Content starts
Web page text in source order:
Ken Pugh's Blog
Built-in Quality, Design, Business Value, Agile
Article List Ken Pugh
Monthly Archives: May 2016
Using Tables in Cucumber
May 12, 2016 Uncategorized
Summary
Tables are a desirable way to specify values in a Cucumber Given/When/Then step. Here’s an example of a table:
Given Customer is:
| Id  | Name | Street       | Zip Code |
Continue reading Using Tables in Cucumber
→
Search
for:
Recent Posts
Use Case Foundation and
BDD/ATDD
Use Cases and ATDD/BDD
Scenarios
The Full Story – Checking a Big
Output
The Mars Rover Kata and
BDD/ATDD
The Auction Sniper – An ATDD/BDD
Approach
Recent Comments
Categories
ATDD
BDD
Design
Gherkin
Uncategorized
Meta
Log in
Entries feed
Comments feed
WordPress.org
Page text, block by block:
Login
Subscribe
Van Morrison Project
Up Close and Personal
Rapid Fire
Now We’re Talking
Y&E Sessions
Content ends
▶ _TASK REQUIREMENTS_: Begin with the line containing "Recent Comments" and repeat each line exactly until the records above end.

▶ _RESPONSE TO THIS TASK_:
Recent Comments
Categories
ATDD
BDD
Design
Gherkin
Uncategorized
Meta
Log in
Entries feed
Comments feed
WordPress.org
Page text, block by block:
Login
Subscribe
Van Morrison Project
Up Close and Personal
Rapid Fire
Now We’re Talking
Y&E Sessions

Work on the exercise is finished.